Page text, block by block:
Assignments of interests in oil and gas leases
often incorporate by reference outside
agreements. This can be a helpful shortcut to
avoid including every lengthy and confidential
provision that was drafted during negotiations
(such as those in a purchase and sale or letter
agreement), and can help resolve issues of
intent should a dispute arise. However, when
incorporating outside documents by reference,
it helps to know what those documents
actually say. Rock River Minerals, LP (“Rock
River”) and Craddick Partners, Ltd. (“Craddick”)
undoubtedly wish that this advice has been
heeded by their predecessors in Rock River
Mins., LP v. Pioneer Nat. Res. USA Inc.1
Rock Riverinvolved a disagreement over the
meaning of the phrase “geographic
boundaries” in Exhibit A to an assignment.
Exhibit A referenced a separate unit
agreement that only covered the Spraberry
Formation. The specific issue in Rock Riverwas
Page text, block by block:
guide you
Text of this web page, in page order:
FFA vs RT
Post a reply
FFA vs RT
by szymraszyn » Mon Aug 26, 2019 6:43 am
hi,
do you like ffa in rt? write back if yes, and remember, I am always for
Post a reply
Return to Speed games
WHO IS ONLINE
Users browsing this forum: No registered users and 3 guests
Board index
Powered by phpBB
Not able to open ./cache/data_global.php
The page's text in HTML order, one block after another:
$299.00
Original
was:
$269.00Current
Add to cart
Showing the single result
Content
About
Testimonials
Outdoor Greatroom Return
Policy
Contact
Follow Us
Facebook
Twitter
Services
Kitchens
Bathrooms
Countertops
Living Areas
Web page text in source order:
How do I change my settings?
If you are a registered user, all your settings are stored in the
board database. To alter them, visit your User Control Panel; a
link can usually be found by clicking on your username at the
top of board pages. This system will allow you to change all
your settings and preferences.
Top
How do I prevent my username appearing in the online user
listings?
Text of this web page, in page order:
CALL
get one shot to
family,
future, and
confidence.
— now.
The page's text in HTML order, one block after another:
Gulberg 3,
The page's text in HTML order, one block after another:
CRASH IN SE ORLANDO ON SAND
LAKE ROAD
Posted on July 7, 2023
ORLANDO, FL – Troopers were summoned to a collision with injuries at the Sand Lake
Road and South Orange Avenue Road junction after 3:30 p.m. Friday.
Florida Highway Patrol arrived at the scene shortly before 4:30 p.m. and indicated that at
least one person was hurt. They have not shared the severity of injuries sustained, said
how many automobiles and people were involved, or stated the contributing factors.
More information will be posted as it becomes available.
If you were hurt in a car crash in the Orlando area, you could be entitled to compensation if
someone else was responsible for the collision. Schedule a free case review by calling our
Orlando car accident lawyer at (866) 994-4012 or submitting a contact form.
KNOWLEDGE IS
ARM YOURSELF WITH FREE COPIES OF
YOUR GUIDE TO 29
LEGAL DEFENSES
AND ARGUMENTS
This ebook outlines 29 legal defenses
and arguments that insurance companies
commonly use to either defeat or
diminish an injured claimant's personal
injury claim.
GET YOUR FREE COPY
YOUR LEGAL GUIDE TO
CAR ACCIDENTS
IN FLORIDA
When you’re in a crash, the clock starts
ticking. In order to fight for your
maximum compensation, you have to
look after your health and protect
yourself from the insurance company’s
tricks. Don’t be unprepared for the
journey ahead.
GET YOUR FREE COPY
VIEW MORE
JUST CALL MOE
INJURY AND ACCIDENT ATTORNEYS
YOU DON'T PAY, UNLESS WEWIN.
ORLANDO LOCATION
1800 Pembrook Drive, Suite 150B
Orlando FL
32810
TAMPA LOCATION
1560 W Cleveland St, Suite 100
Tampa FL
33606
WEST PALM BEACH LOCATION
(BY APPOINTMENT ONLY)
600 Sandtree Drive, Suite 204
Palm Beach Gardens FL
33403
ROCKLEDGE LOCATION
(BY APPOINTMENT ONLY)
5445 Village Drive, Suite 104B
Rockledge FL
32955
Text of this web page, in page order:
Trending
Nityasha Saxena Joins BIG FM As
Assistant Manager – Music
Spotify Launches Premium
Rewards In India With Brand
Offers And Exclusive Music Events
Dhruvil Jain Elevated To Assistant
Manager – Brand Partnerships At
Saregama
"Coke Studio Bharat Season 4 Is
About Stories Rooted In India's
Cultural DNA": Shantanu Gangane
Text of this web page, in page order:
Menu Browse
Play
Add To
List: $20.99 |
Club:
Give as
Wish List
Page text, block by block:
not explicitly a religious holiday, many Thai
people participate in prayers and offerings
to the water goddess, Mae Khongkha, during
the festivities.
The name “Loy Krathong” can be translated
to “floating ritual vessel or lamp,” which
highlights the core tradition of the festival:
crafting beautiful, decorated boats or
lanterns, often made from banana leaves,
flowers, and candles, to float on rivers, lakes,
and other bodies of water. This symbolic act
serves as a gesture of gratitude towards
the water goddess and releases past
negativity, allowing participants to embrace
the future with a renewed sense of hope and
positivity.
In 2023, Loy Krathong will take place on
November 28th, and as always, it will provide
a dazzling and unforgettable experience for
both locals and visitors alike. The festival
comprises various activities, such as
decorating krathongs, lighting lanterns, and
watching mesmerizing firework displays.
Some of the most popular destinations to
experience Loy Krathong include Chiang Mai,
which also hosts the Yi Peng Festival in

* * *

Through the line that holds "Countertops", repeat the material above exactly, starting at its first line.

◆ WORKED SOLUTION
Page text, block by block:
Assignments of interests in oil and gas leases
often incorporate by reference outside
agreements. This can be a helpful shortcut to
avoid including every lengthy and confidential
provision that was drafted during negotiations
(such as those in a purchase and sale or letter
agreement), and can help resolve issues of
intent should a dispute arise. However, when
incorporating outside documents by reference,
it helps to know what those documents
actually say. Rock River Minerals, LP (“Rock
River”) and Craddick Partners, Ltd. (“Craddick”)
undoubtedly wish that this advice has been
heeded by their predecessors in Rock River
Mins., LP v. Pioneer Nat. Res. USA Inc.1
Rock Riverinvolved a disagreement over the
meaning of the phrase “geographic
boundaries” in Exhibit A to an assignment.
Exhibit A referenced a separate unit
agreement that only covered the Spraberry
Formation. The specific issue in Rock Riverwas
Page text, block by block:
guide you
Text of this web page, in page order:
FFA vs RT
Post a reply
FFA vs RT
by szymraszyn » Mon Aug 26, 2019 6:43 am
hi,
do you like ffa in rt? write back if yes, and remember, I am always for
Post a reply
Return to Speed games
WHO IS ONLINE
Users browsing this forum: No registered users and 3 guests
Board index
Powered by phpBB
Not able to open ./cache/data_global.php
The page's text in HTML order, one block after another:
$299.00
Original
was:
$269.00Current
Add to cart
Showing the single result
Content
About
Testimonials
Outdoor Greatroom Return
Policy
Contact
Follow Us
Facebook
Twitter
Services
Kitchens
Bathrooms
Countertops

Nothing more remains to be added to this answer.